Sebuah tendangan melayang di tubuh pencopet itu, membuat tubuh kekarnya tergusur di lantai bus. Terlihat kedua matanya menatap tajam Yusron, memandanginya dengan penuh rasa benci.
"Bajingan.. Mau sok jadi pahlawan," ucap sang penjahat dengan nada tinggi.
Perlahan lelaki keji itu mulai mengeluarkan senjata tajam dari balik sakunya, terlihat jelas sebuah belati yang begitu tajam dalam genggaman sang pencopet. Kedua kakinya melangkah perlahan mendekati Yusron, sementara beberapa penumpang yang menyaksikan berteriak riuh ketakutan.
Kini belati yang tampak begitu tajam telah mendarat dengan begitu cepat diperut Yusron, dan perlahan darah segar mulai mengalir dari bekas tusukan, bersamaan dengan belati yang dicabut dengan keji oleh sang pencopet yang memiliki wajah sangat itu.
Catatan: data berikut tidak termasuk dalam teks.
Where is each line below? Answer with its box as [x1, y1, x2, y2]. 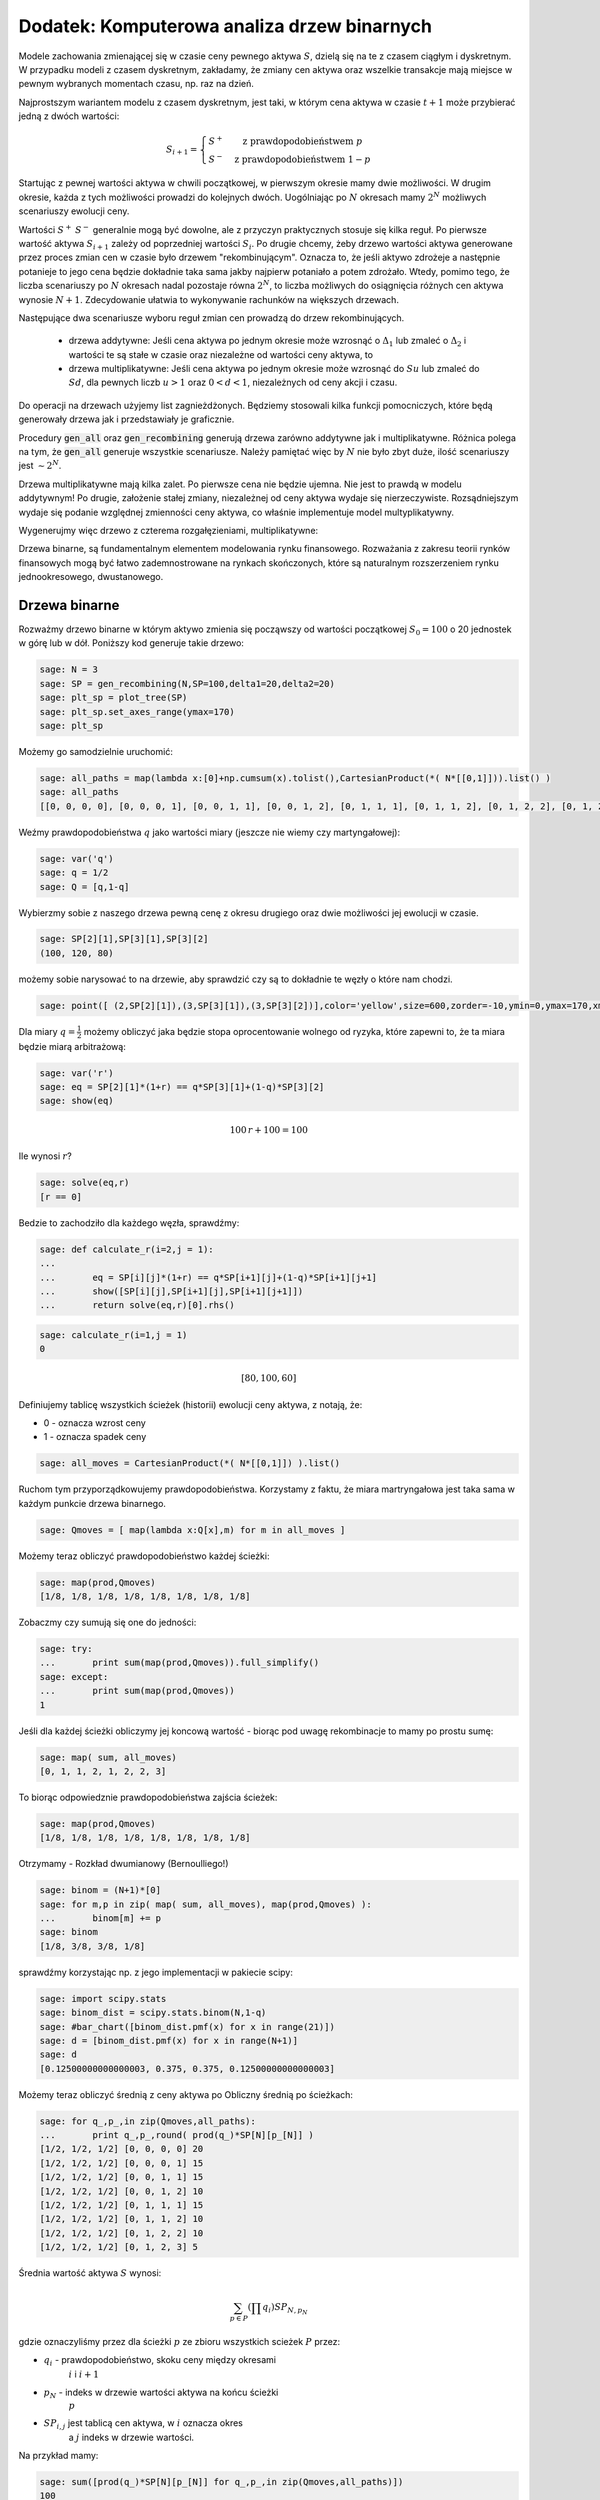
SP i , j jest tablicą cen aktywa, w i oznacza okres [43, 2417, 244, 2432]
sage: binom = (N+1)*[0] [39, 1885, 162, 1896]
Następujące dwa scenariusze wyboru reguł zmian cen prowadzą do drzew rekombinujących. [18, 311, 405, 324]
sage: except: [39, 1671, 109, 1682]
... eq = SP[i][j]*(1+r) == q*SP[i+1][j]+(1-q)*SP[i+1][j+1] [39, 1271, 378, 1283]
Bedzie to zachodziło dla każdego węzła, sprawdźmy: [18, 1216, 240, 1229]
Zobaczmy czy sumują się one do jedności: [18, 1616, 197, 1628]
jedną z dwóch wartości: [18, 110, 120, 122]

Ada beberapa goresan bekas sayatan di wajahnya, membuat penampilannya semakin menyeramkan. Setelah merasa puas, ia berlari cukup kencang dan melompat dari bus yang melaju perlahan.
"Yusron..," teriak Alissa, wanita itu tampak begitu panik. Kini kedua tangan Alissa menompang kepala Yusron, sementara darah terus mengalir dari bekas hujaman belati itu.